To solve this problem we can use the DSU data structure. Here’s its definition and methods. DSU: Data structure that solves connectivity problems and lets perform calculations of commutative operations in disjoint set

• get(u): returns id of u, O( log* n ) (iterated logarithm).
• union(u, v): merges nodes u and v O( log* n).

Then for each of the m groups of k elements we perform the union operation of the DSU between the first node and all the other ones. Note that is only necessary to perform this k times since if we make union(x, y), then if we do union(x, z), x, y, and z will be members of the same component.

We only need to modify the union operation of the data structure by introducing a size array. Each time we join two disjoint sets, we add the size of the lowest ranked (implementing the DSU with the rank heuristic), set to the higher ranked one.

It’s relevant to show here the implementation of this method.

void unionSet(int u, int v){
int x = get(u);
int y = get(v);
if (x==y) return;
if (rank[x] == rank[y]) rank[x]++;
if (rank[x] > rank[y]){
par[y] = x;
sz[x] += sz[y];
}
else{
par[x] = y;
sz[y] += sz[x];
}
}

Then the only thing left to do is output the size of the set by doing size[get(0)].

Overall complexity using DSU: $O(n log*n)$ where n is the number of nodes and log*n the iterated logarithm.

It’s also possible to create an undirected graph using an adjacency list and perform a dfs() from the node 0. We keep a counter each time we visit a node. Then, after performing the dfs recursively we reach every reachable node by 0, thus answering the problem.

Overall complexity of second solution: $O(n + m)$ where n is the number of nodes and m the number of edges.

## Problem 3: Modify sweetneess permalink

In this problem we’re asked to count the minimum number of operations required to transform the lowest element of a list of non-negative integers to be greater than or equal to k, such that $1 \leqslant k \leqslant 10^9$ , given the following operation:

• Take out the lowest (l) and second lowest (sl) numbers of the list and insert: $l + 2*sl$ .
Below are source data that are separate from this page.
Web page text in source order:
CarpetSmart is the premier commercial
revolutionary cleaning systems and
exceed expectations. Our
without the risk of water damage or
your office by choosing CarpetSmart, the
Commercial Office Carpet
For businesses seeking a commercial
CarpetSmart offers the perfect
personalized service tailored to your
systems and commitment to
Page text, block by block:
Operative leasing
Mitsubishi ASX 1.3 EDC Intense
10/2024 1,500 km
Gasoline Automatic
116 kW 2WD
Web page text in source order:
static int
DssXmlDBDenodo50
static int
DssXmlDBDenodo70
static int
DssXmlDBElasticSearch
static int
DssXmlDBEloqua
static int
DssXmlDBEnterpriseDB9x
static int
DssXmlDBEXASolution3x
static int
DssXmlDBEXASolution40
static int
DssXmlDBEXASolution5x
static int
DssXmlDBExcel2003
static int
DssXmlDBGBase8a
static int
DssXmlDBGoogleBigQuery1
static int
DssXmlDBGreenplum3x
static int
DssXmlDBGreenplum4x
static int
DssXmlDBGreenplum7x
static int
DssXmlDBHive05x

Key observation: It’s important to show that this operation increases the minimum element of our list by at least two. This means that with a few number of operations m we’ll be able to achieve an increment of the minimum number of at least $2^m$ .

This means that if the transformation we’re required to do is possible (make the minimum element in the list greater than or equal to k) then we’ll be able to simulate it.
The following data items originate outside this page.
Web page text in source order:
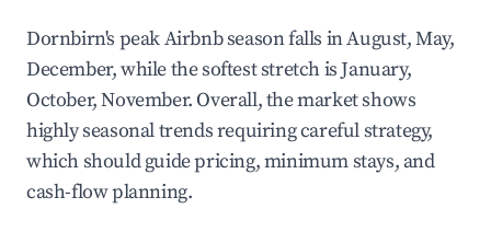
Dornbirn's peak Airbnb season falls in August, May,
December, while the softest stretch is January,
October, November. Overall, the market shows
highly seasonal trends requiring careful strategy,
which should guide pricing, minimum stays, and
cash-flow planning.
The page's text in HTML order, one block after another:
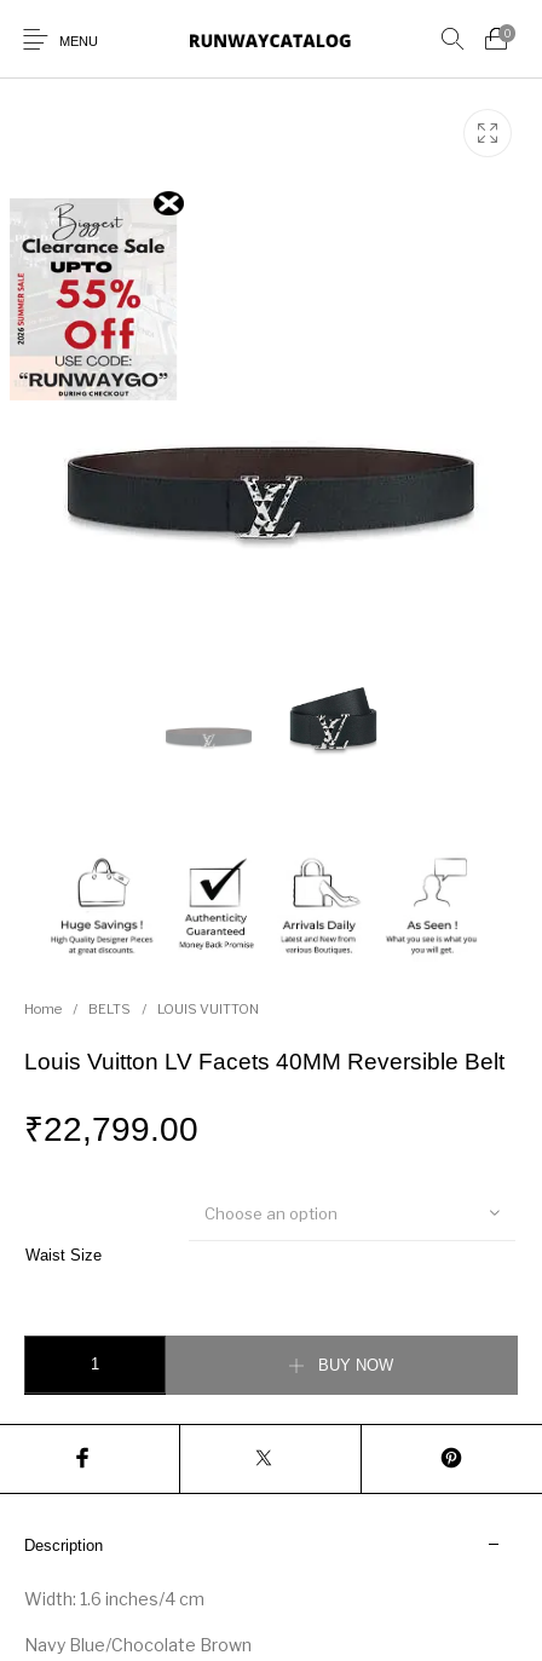
MENU
0
New Products
Home / BELTS / LOUIS VUITTON
Louis Vuitton LV Facets 40MM Reversible Belt
₹22,799.00
Waist Size
Choose an option
BUY NOW
Description
Width: 1.6 inches/4 cm
Navy Blue/Chocolate Brown

Inserting is a big deal in linear data structure since in average it takes linear time $O(n)$ . We’ll also need the capability of getting the minimum element from the list of numbers we’re transforming fast enough.

This is exactly what the min-heap data structure is made for. It’s not complex to implement since we’re able to represent the nodes as a contigous array of numbers.

A min-heap has the following main methods.

• push(n): Pushes element into the heap. O(log n)
• pop(): Removes and returns root element O(log n)
• top(): Return root element. O(1)

Then, to solve the problem we simply “pop out” the two smallest elements of the heap (if possible), recalculate the new element with the operation given above, and insert it again in logarithmic time. We stop as soon as the root of the min-heap is greater or equal to k.

If at any moment the size of the heap is only one and its only element is lower than k, then it’s impossible to suffice the requirement thus we must return -1.

Overall complexity: $O(n log n)$ where n is the number of element in the sequence.